━━━ RECORDS TO USE
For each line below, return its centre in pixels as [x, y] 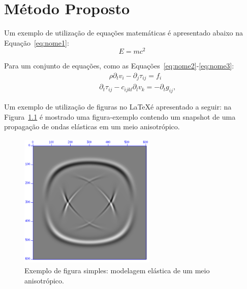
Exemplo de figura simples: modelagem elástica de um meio [117, 270]
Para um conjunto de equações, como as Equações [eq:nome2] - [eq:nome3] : [119, 66]
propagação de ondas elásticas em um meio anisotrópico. [92, 127]
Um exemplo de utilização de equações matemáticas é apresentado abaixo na [123, 33]
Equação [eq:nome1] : [37, 42]
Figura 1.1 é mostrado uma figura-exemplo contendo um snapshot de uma [120, 116]
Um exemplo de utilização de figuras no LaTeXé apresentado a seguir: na [118, 107]
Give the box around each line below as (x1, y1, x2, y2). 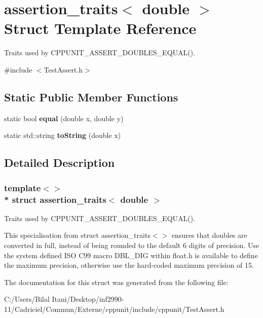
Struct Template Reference (4, 18, 197, 39)
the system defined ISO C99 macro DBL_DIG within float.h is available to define (4, 250, 258, 260)
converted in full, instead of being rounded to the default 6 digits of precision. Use (4, 240, 259, 250)
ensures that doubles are (171, 230, 247, 240)
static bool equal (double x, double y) (4, 113, 124, 123)
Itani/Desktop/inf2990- (52, 294, 124, 304)
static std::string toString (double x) (4, 130, 121, 140)
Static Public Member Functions (4, 89, 178, 104)
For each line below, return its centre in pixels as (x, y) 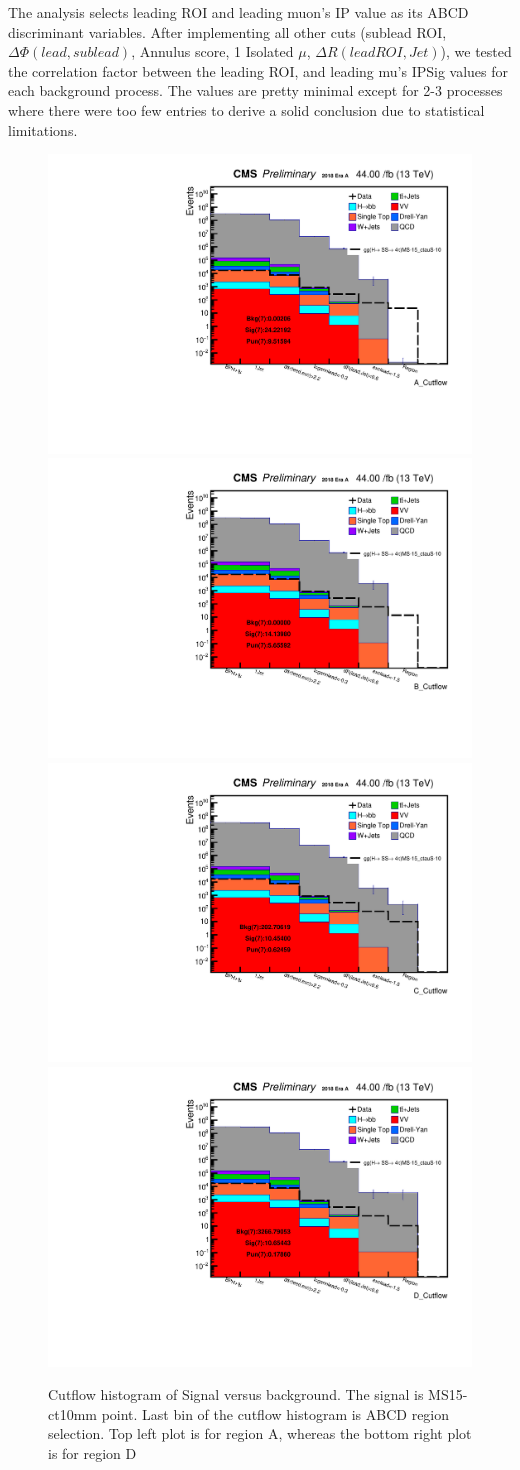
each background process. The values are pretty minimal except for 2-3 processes (255, 90)
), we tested (476, 51)
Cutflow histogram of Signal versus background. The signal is (236, 1394)
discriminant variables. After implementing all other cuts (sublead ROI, (227, 31)
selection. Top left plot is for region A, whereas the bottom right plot (260, 1433)
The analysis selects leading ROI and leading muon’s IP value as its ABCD (238, 12)
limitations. (43, 129)
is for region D (92, 1452)
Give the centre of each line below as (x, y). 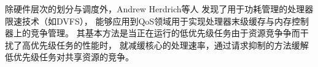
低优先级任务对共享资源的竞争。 (69, 57)
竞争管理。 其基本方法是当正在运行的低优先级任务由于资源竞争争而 (165, 33)
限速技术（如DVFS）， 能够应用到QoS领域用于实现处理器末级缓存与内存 (149, 21)
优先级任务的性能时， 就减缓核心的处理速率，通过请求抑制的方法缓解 (169, 45)
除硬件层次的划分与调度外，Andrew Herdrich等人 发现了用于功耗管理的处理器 (159, 9)
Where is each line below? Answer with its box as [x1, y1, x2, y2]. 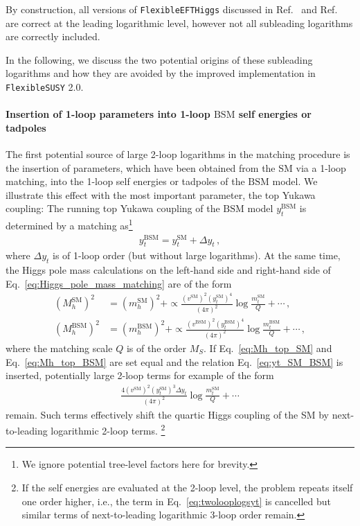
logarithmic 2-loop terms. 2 [51, 421, 165, 437]
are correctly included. [6, 29, 100, 44]
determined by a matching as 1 [6, 216, 133, 232]
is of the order [126, 340, 186, 355]
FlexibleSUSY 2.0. [6, 80, 84, 94]
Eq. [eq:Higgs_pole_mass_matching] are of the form [6, 276, 232, 290]
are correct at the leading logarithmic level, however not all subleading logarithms [6, 15, 353, 30]
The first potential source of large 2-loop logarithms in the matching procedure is [6, 147, 350, 161]
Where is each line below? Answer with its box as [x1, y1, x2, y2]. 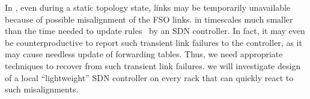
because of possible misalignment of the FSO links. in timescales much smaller [5, 13, 293, 25]
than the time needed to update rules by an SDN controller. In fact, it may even [5, 24, 305, 37]
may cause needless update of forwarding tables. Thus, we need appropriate [5, 48, 283, 60]
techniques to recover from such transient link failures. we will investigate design [5, 59, 301, 72]
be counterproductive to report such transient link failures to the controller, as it [5, 36, 302, 48]
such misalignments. [5, 83, 79, 95]
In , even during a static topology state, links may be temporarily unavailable [5, 1, 291, 13]
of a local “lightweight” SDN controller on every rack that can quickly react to [5, 71, 294, 83]
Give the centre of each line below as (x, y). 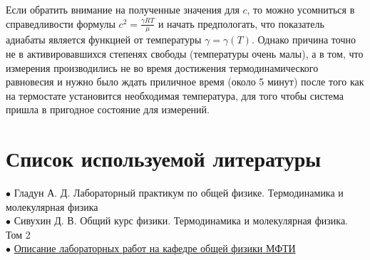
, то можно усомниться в (301, 9)
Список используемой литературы (164, 158)
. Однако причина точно (303, 40)
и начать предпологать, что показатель (241, 23)
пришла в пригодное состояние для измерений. (108, 109)
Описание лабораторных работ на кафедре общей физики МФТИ (155, 248)
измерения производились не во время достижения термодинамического (162, 67)
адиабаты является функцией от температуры (104, 40)
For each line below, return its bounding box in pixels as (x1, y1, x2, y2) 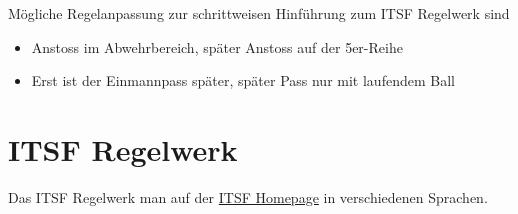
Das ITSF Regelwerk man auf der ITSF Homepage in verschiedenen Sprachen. (8, 186, 488, 207)
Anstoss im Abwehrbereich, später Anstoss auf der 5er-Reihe (31, 36, 403, 57)
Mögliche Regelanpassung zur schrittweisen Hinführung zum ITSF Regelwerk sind (8, 3, 510, 23)
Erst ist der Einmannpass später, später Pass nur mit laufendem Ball (31, 70, 455, 91)
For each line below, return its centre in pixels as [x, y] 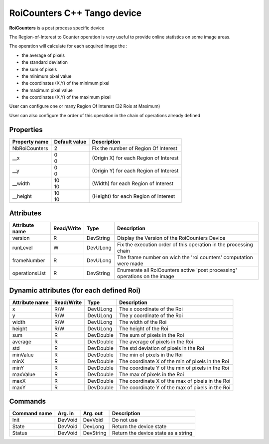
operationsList [29, 273]
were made [131, 264]
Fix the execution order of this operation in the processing [185, 245]
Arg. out [93, 414]
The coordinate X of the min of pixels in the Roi [174, 361]
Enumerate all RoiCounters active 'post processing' [177, 270]
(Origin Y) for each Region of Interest [135, 170]
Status [20, 433]
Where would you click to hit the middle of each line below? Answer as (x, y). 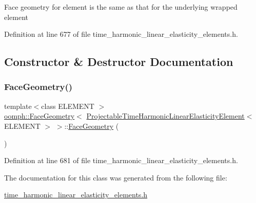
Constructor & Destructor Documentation (119, 62)
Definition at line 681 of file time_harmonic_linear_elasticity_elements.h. (121, 160)
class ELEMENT (68, 106)
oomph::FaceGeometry (40, 116)
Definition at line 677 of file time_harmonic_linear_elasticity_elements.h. (121, 34)
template (18, 106)
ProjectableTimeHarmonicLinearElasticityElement (165, 116)
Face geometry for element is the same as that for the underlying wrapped (121, 7)
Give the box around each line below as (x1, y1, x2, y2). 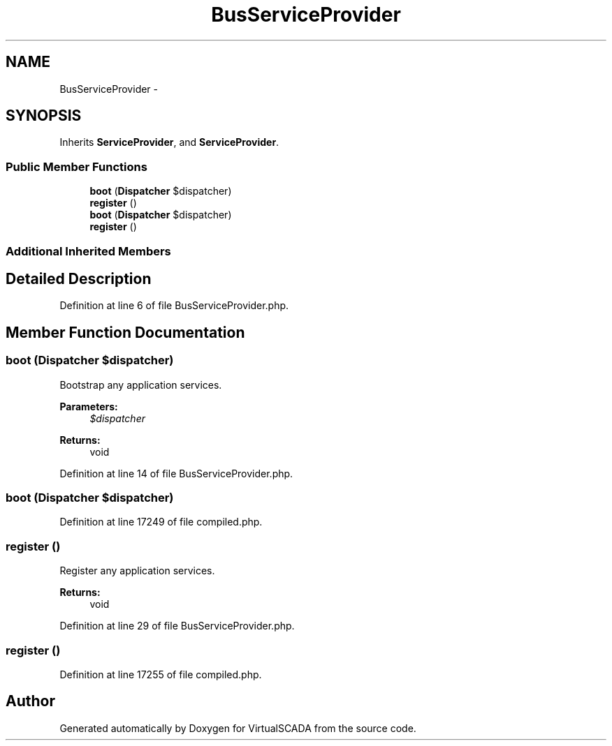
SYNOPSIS (6, 107, 82, 125)
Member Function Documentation (6, 323, 245, 341)
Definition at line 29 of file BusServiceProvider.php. (59, 620, 295, 632)
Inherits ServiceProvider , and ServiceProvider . (59, 136, 279, 149)
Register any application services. (59, 565, 215, 577)
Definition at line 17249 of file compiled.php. (59, 516, 263, 528)
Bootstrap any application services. (59, 378, 222, 391)
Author (6, 692, 55, 710)
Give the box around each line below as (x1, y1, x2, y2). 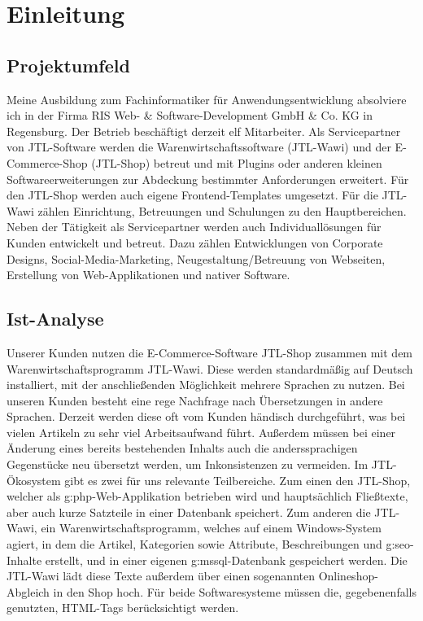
━━━━━━
An exact copy is required of the lines from the start of the records above through the line with "propagação de ondas", and only those, without any pictures.

For each line below, return its centre in pixels as [x, y] 
Exemplo de figura simples: modelagem elástica de um meio [117, 270]
Para um conjunto de equações, como as Equações [eq:nome2] - [eq:nome3] : [119, 66]
propagação de ondas elásticas em um meio anisotrópico. [92, 127]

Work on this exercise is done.